**Source records:**
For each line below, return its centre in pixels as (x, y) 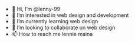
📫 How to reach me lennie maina (52, 34)
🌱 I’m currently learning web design (55, 21)
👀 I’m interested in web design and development (70, 15)
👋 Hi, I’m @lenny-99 (36, 9)
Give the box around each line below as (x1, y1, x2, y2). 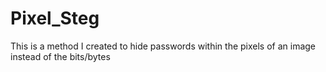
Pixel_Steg (10, 7, 100, 30)
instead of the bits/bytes (10, 50, 111, 62)
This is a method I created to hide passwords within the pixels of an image (10, 40, 317, 52)
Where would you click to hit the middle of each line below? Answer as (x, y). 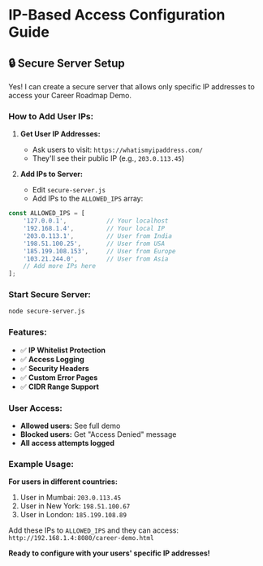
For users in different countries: (63, 482)
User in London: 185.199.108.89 (73, 515)
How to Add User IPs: (51, 116)
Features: (28, 332)
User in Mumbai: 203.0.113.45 (71, 498)
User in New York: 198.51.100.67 (75, 506)
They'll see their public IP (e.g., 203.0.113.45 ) (108, 158)
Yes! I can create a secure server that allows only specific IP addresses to (132, 86)
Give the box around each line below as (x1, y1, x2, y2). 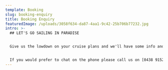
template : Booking (5, 7, 43, 12)
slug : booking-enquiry (5, 12, 52, 17)
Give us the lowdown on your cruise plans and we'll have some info (9, 44, 155, 49)
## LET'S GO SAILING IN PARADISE (9, 30, 79, 35)
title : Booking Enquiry (5, 16, 55, 21)
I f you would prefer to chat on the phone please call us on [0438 (9, 57, 153, 62)
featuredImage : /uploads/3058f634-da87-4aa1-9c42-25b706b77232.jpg (5, 21, 149, 26)
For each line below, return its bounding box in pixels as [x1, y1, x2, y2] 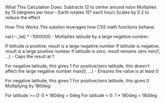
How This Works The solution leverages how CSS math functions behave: [5, 24, 155, 30]
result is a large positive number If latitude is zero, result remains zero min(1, [5, 49, 161, 54]
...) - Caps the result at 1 [5, 53, 54, 59]
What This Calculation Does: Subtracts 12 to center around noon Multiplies [5, 4, 157, 10]
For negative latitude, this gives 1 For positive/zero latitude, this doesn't [5, 63, 150, 69]
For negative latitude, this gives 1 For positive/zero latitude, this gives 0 [5, 78, 150, 83]
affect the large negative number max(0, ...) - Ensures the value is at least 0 [5, 68, 159, 74]
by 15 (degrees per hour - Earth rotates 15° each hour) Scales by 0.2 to [5, 9, 149, 15]
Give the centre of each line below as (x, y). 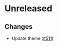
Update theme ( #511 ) (32, 38)
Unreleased (29, 9)
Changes (19, 27)
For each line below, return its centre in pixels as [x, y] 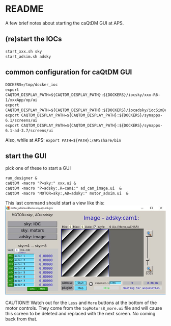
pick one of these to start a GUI [38, 168]
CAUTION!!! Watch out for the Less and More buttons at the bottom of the [81, 303]
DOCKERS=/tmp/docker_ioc [32, 85]
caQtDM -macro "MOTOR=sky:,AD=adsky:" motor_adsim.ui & [67, 194]
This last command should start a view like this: [55, 203]
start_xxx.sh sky [24, 52]
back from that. [21, 319]
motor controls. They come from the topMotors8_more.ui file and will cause [84, 308]
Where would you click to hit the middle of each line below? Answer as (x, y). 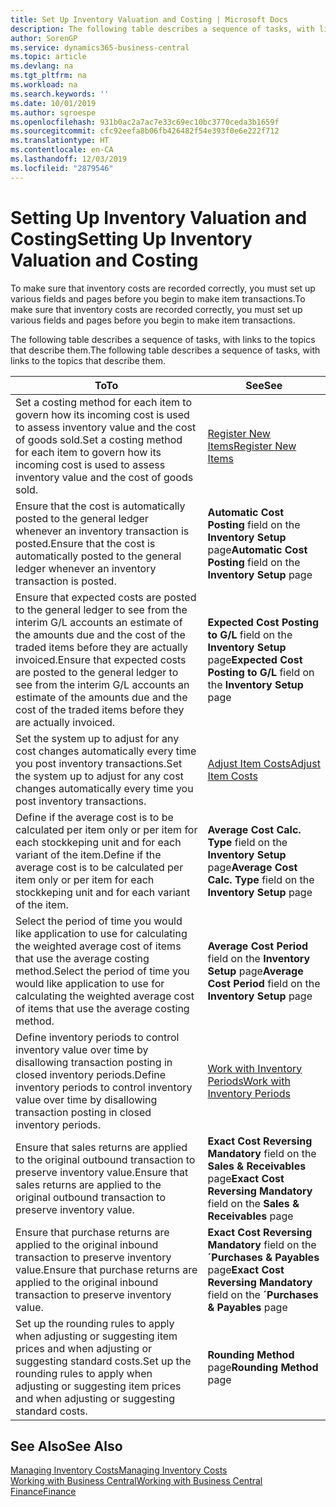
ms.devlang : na (42, 66)
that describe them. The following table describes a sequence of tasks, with (165, 350)
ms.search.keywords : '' (60, 94)
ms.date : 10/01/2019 (53, 103)
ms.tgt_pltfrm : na (48, 76)
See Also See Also (66, 1446)
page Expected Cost (255, 659)
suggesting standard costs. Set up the (103, 1361)
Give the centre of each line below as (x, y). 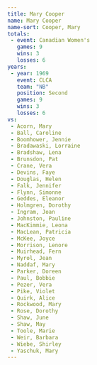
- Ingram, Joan (33, 212)
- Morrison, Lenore (39, 245)
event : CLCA (34, 80)
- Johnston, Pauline (41, 219)
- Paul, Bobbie (33, 278)
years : (17, 67)
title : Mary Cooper (36, 14)
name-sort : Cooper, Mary (44, 27)
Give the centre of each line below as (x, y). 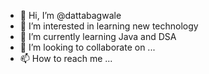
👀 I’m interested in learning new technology (109, 26)
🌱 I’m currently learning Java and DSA (98, 36)
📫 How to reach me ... (66, 58)
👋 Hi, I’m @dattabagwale (70, 15)
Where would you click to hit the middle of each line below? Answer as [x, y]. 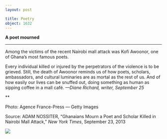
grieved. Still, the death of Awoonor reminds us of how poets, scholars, [78, 72]
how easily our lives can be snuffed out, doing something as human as [77, 82]
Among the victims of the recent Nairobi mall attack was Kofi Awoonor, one [82, 52]
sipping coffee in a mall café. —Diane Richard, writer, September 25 [75, 88]
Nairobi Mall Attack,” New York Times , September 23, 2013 [65, 122]
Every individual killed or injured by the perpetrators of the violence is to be [82, 67]
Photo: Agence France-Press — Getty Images [52, 107]
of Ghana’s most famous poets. [37, 57]
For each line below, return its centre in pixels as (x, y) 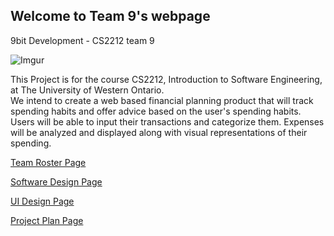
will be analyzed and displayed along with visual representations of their (159, 132)
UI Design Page (42, 201)
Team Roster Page (48, 162)
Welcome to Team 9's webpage (110, 16)
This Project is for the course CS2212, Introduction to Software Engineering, (166, 79)
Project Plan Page (47, 220)
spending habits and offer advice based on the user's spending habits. (156, 111)
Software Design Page (56, 181)
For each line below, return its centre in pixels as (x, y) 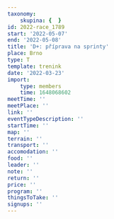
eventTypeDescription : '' (45, 119)
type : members (41, 86)
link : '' (20, 112)
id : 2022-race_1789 (36, 27)
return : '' (23, 178)
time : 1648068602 (46, 93)
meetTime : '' (27, 100)
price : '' (22, 184)
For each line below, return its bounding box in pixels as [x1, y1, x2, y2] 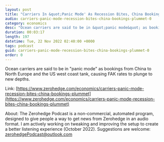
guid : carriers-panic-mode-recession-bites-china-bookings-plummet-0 [5, 48, 150, 53]
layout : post [5, 7, 32, 12]
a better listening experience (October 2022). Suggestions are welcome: [5, 126, 151, 132]
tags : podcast [5, 43, 34, 48]
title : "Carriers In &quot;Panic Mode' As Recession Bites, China [5, 12, 143, 17]
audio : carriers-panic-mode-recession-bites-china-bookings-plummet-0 [5, 16, 152, 21]
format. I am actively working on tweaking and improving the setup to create [5, 121, 159, 127]
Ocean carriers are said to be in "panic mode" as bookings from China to [5, 66, 152, 72]
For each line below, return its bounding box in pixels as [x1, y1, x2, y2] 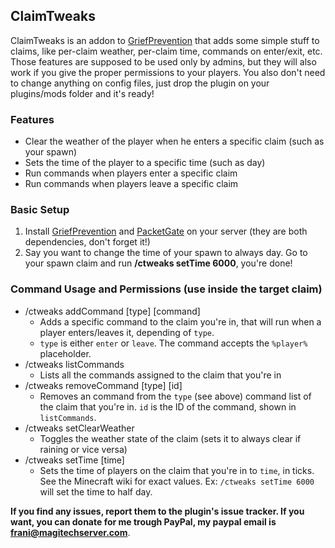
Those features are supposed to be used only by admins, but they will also [10, 55, 317, 68]
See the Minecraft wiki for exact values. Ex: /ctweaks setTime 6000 [39, 475, 315, 487]
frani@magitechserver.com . [10, 526, 131, 538]
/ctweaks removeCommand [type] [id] [24, 379, 183, 391]
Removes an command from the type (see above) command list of [39, 390, 312, 402]
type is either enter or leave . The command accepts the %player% [39, 337, 308, 349]
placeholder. [39, 347, 92, 359]
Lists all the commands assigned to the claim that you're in [39, 369, 282, 381]
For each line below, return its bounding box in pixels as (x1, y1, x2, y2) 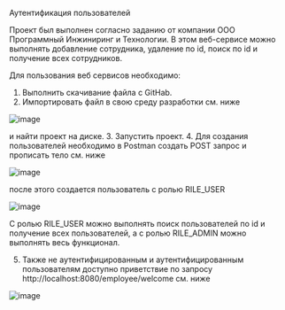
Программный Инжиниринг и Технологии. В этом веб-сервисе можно (9, 35, 276, 44)
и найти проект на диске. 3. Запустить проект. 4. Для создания (9, 131, 249, 141)
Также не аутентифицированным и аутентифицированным (21, 254, 244, 265)
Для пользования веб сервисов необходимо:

**What you are asked to do:** When the line with "how easily our" is reached in the data above, begin copying, and stop after the line with "Every individual killed"; copy each line exactly, both ends included.

**Output below:**
how easily our lives can be snuffed out, doing something as human as [77, 82]
Among the victims of the recent Nairobi mall attack was Kofi Awoonor, one [82, 52]
sipping coffee in a mall café. —Diane Richard, writer, September 25 [75, 88]
Nairobi Mall Attack,” New York Times , September 23, 2013 [65, 122]
Every individual killed or injured by the perpetrators of the violence is to be [82, 67]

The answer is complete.